Nathan mewakili korban prejudice yang dipandang jelek bahkan sampah alasannya menolak mengikuti jalur lurus yang dianggap sesuai kaidah moralitas. Namun di balik tingkah kasar, ada kebaikan yang enggan diperhatikan orang-orang di sekitarnya. Nathan bukan insan penghasil quote "ajaib" macam Dimas Anggara di film-film produksi Screenplay. Daripada berkata-kata mesra, ia eksklusif bertindak untuk hal kecil sekalipun macam membelikan Salma cilok di jam istirahat. Jefri Nichol punya pesona yang bakal memancing jeritan penonton perempuan (dan beberapa pria) tanpa perlu kaku bertutur akhir berusaha tampak keren. Nichol tak coba mendramatisir penuturan kalimatnya. Terdengar manis berkat pelafalan natural, asyik, gampang menggaet simpati penonton bagi Nathan. Bagi para laki-laki emosional, Nathan akan terasa relatable.
Cinta pada Salma ditambah perjuangan mengambil kembali kasih sayang ibu (Ayu Dyah Pasha) mendorong perubahan Nathan. Konsisten dengan perlawanannya terhadap prejudice, film ini tak berniat mengubah Nathan menjadi sosok lain yang oleh konsensus publik dianggap lebih baik ibarat Aldo (Rayn Wijaya) si ketua OSIS berprestasi misal. Serupa yang diungkapkan Salma, Nathan mesti menjadi versi lebih baik dari dirinya sendiri. Tetap easy going namun lebih teratur, pula bersedia memulai babak gres hidup khususnya bersama sang ayah (Surya Saputra). Patut disayangkan, mencapai titik ini penceritaan kurang mulus. Proses perubahan Nathan terkesan mendadak, tidak bertahap. Lubang pun sempat hadir terkait timeline membingungkan suatu adegan. Saya tidak sanggup menuliskan adegan apa, tapi melibatkan momen penting salah satu tokoh.

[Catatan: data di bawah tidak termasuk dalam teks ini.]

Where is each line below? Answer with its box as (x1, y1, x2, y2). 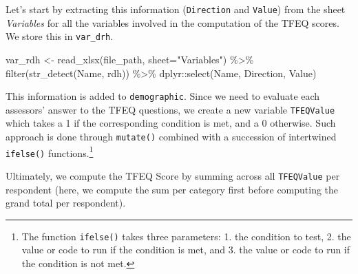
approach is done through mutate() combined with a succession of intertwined (6, 129, 337, 143)
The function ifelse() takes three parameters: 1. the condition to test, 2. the (21, 229, 351, 243)
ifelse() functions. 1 (6, 143, 94, 160)
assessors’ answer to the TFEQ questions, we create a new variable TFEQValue (6, 102, 335, 116)
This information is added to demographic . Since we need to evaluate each (6, 89, 320, 103)
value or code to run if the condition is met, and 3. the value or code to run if (21, 242, 350, 257)
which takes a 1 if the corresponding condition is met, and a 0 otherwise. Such (6, 116, 336, 130)
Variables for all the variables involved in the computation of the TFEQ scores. (6, 15, 339, 30)

Daripada orkestra menggelegar, sutradara Indra Gunawan ("Hijrah Cinta") menentukan lagu-lagu pop ringan guna menemani perjalanan cinta Nathan dan Salma. Pilihan tepat, alasannya momen-momen mereka berdua terasa manis tanpa harus didramatisasi berlebihan (penyakit banyak romansa Indonesia). Balutan komedi segar hasil interaksi malu-malu kucing dua cukup umur sukses pula hidupkan suasana. Amanda Rawles berjasa di sini, dengan baik menangani kecanggungan dan salah tingkahnya Salma yang efektif memancing senyum. Ditutup oleh kebahagiaan manis di bawah guyuran hujan, lengkaplah "Dear Nathan", romantika cukup umur dengan pemfokusan pada penokohan, suatu hal yang sekarang semakin jarang ditemui tatkala puisi-puisi hampa nihil rasa jadi andalan.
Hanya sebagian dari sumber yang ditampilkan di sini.